Dalej wspomniano o automatycznych skanerach - domyślam się, że chodzi o m.in. Nmapa. Można było o nim wspomnieć od razu, ale to tylko moja sugestia.

Protokoły uwierzytelniające – szyfrowanie

Jedyne co mogę tutaj zarzucić, to trochę mała przystępność przedstawienia tego zagadnienia. Skróty nie są niestety wyjaśnione i wielu rzeczy należy się domyślać lub korzystać z "chłopskiego rozumu".

I to by było na tyle, jeżeli chodzi o ten dokument.

Na deserek - Facebook

CyberSkiller część wiedzy przekazuje też za pomocą swojej strony na Facebooku. Przeprowadziłem zatem analizę ich postów i niestety zauważyłem zbieżność z tym, co zostało umieszczone w PDFie.
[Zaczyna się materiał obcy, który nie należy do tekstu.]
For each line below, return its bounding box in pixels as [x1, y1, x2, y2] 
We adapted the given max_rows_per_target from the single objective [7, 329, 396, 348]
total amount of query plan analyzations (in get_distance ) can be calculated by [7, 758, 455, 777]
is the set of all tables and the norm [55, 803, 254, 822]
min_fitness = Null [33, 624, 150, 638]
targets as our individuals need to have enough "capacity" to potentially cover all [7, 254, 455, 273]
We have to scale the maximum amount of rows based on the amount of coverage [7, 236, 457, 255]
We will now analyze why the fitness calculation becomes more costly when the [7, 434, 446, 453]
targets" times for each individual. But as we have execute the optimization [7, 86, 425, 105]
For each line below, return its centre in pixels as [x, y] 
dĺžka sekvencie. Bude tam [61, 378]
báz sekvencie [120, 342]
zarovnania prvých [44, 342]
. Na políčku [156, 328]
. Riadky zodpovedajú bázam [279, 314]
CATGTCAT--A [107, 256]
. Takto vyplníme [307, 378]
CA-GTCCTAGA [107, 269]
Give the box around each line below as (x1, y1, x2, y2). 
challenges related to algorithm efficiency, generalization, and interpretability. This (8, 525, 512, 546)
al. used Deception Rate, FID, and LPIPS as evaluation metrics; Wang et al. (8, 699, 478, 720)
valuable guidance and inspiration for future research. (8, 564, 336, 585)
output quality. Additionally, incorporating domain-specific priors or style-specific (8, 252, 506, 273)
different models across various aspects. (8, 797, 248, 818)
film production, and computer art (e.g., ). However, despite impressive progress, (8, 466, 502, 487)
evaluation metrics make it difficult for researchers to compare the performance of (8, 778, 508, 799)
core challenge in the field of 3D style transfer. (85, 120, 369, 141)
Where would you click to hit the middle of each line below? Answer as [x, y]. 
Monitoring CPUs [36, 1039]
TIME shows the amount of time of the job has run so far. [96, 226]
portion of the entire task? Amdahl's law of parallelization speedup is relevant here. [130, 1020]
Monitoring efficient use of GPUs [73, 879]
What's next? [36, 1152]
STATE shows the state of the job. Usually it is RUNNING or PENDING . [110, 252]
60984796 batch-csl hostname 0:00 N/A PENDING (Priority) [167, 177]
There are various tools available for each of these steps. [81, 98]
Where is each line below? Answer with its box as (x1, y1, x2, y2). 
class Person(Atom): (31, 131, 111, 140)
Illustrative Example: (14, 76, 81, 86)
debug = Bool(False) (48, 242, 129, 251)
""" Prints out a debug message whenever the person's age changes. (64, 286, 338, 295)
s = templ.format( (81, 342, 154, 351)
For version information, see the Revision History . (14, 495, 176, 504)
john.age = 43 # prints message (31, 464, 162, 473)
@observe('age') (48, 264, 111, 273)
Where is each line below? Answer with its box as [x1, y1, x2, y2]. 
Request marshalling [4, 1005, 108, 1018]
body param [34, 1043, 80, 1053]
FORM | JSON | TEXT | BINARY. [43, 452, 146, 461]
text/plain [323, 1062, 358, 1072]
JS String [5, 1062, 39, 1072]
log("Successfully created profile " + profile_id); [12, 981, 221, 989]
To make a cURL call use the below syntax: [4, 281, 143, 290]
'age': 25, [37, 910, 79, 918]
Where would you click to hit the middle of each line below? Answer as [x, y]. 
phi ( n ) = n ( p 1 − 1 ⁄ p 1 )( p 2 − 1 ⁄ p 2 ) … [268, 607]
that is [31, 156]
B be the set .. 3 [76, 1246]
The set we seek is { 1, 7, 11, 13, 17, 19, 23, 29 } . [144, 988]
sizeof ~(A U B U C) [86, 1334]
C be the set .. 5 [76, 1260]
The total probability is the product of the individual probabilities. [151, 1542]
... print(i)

Ale pośród rzadko umieszczanych tam wycinków z tego dokumentu, można znaleźć całkiem sporo rzetelnej wiedzy i materiałów. Czyli jednak się da!


Podsumowanie

Wygląda na to, że ktoś się nie przyłożył do tego dokumentu. Szkoda - przecież cała reszta konkursu wygląda fajnie - platforma z zadaniami, kursy i podcasty trzymają poziom! Dlaczego więc te Materiały do konkursu są napisane tak nierówno, czasami powielając przestarzałą wiedzę?

Wiem, że niektórych rzeczy nie musiałem się czepiać, a jednak coś nie dawało mi spokoju. Ta "nierówność w jakości" między jednym akapitem a drugim, a także ta w kontekście całego konkursu jest zagadkowa. Nie dawało mi to spokoju, więc po to powstał niniejszy artykuł.

Mam nadzieję, że nie zostanę źle odebrany przez organizatorów konkursu, ani przez cytowane przeze mnie źródła. Ja tylko chcę, żeby w sieci było bezpieczniej, a ludziom - żyło się lepiej.